Caixin
Nov 09, 2018 07:44 PM
BUSINESS & TECH

A Hands-Off Management Style Suits Chinese Buyers of European Luxury Brands

Mannequins sport women's clothing in a window display of a Jeanne Lanvin store in Paris on Feb. 23. Photo: VCG
Mannequins sport women's clothing in a window display of a Jeanne Lanvin store in Paris on Feb. 23. Photo: VCG

Chinese companies have been snapping up classic European luxury brands this year, including Carven, Bally and Lanvin. But if the buyers want the best return on their investment, they should maintain a hands-off approach to management, analysts said.

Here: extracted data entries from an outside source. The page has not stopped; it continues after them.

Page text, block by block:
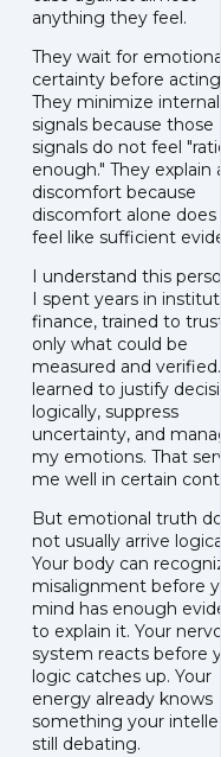
anything they feel.
They wait for
certainty before
They minimize internal
signals because those
signals do not feel
enough." They explain
discomfort because
discomfort alone
feel like sufficient
I understand this
I spent years in
finance, trained to
only what could be
measured and
learned to justify
logically, suppress
uncertainty, and
my emotions. That
me well in certain
But emotional truth
not usually arrive
Your body can
misalignment before
mind has enough
to explain it. Your
system reacts before
logic catches up. Your
energy already knows
something your
still debating.
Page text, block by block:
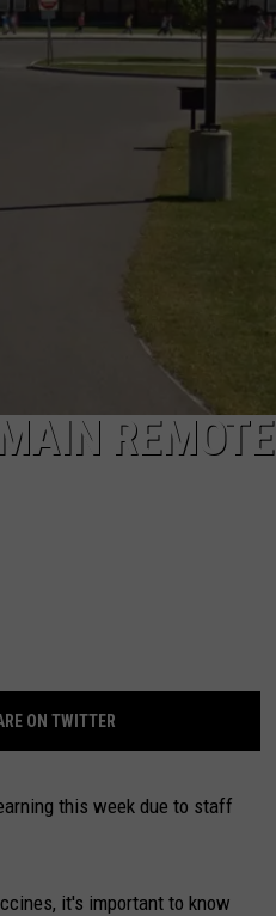
ON TWITTER
this week due to staff
it's important to know
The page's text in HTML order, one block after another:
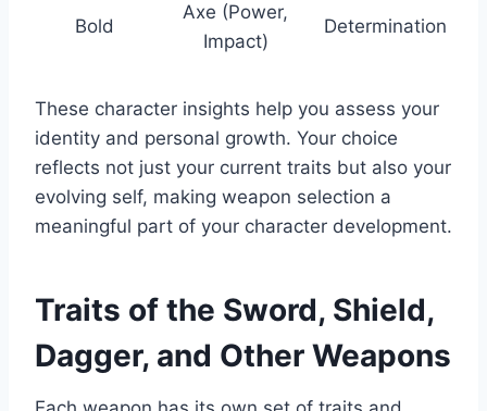
Bold
Axe (Power,
Impact)
Determination
These character insights help you assess your
identity and personal growth. Your choice
reflects not just your current traits but also your
evolving self, making weapon selection a
meaningful part of your character development.
Traits of the Sword, Shield,
Dagger, and Other Weapons
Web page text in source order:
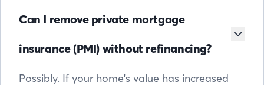
Can I remove private mortgage
insurance (PMI) without refinancing?
Possibly. If your home's value has increased
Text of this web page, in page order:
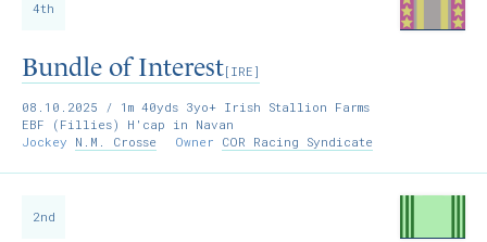
4th
Bundle of Interest[IRE]
08.10.2025 / 1m 40yds 3yo+ Irish Stallion Farms
EBF (Fillies) H'cap in Navan
Jockey N.M. Crosse Owner COR Racing Syndicate
2nd
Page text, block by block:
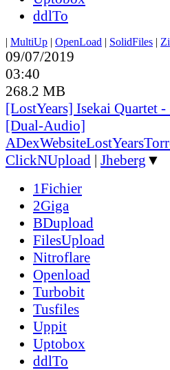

Investment in upmarket labels comes on the back of growing spending by consumers from the world’s second-largest economy. Purchases by Chinese shoppers make up 35% of luxury sales globally, and this is forecast to rise to 44% by 2025, according to recent reports from McKinsey & Co. and Royal Bank of Canada (RBC) Capital Markets.

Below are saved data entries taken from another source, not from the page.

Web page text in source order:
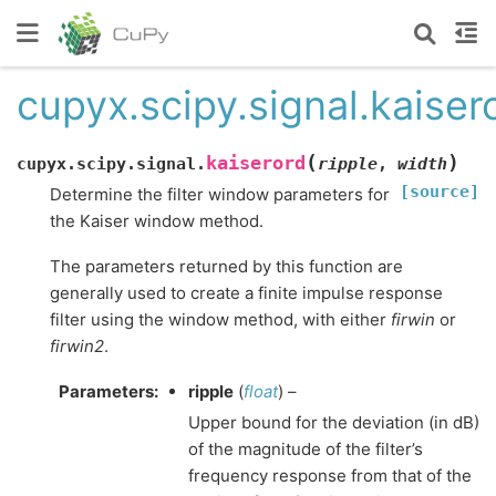
cupyx.scipy.signal. kaiserord ( ripple, width)
[source]
Determine the filter window parameters for
the Kaiser window method.
The parameters returned by this function are
generally used to create a finite impulse response
filter using the window method, with either firwin or
firwin2.
Parameters: ripple (float) –
Upper bound for the deviation (in dB)
of the magnitude of the filter’s
frequency response from that of the
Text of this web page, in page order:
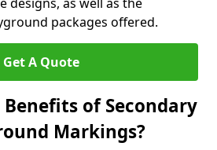
packages offered.
Get A Quote
of Secondary
Markings?
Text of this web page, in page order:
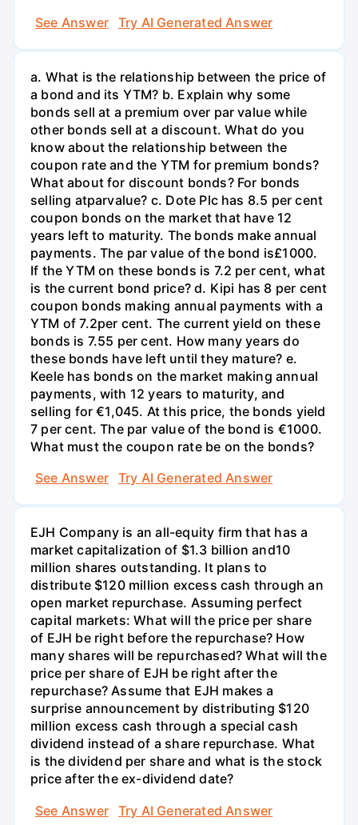
See Answer
Try AI Generated Answer
a. What is the relationship between the price of
a bond and its YTM? b. Explain why some
bonds sell at a premium over par value while
other bonds sell at a discount. What do you
know about the relationship between the
coupon rate and the YTM for premium bonds?
What about for discount bonds? For bonds
selling atparvalue? c. Dote Plc has 8.5 per cent
coupon bonds on the market that have 12
years left to maturity. The bonds make annual
payments. The par value of the bond is£1000.
If the YTM on these bonds is 7.2 per cent, what
is the current bond price? d. Kipi has 8 per cent
coupon bonds making annual payments with a
YTM of 7.2per cent. The current yield on these
bonds is 7.55 per cent. How many years do
these bonds have left until they mature? e.
Keele has bonds on the market making annual
payments, with 12 years to maturity, and
selling for €1,045. At this price, the bonds yield
7 per cent. The par value of the bond is €1000.
What must the coupon rate be on the bonds?
See Answer
Try AI Generated Answer
EJH Company is an all-equity firm that has a
market capitalization of $1.3 billion and10
million shares outstanding. It plans to
distribute $120 million excess cash through an
open market repurchase. Assuming perfect
capital markets: What will the price per share
of EJH be right before the repurchase? How
many shares will be repurchased? What will the
price per share of EJH be right after the
repurchase? Assume that EJH makes a
surprise announcement by distributing $120
million excess cash through a special cash
dividend instead of a share repurchase. What
is the dividend per share and what is the stock
price after the ex-dividend date?
See Answer
Try AI Generated Answer
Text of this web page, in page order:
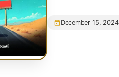
December 15, 2024
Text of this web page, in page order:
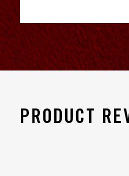
PRODUCT

Domestic companies, seeing the demand at home for foreign luxury, are looking to see these brands get greater exposure in China, according to a recent report by consultancy Bain & Co.

Recent additions to the receipt of luxury brands bought by Chinese companies include French fashion house Carven, which was sold to apparel-maker Icicle last month; Swiss brand Bally, which was bought by textile giant Shandong Ruyi Group; and Lanvin, a Paris haute couture label acquired by Chinese conglomerate Fosun Group.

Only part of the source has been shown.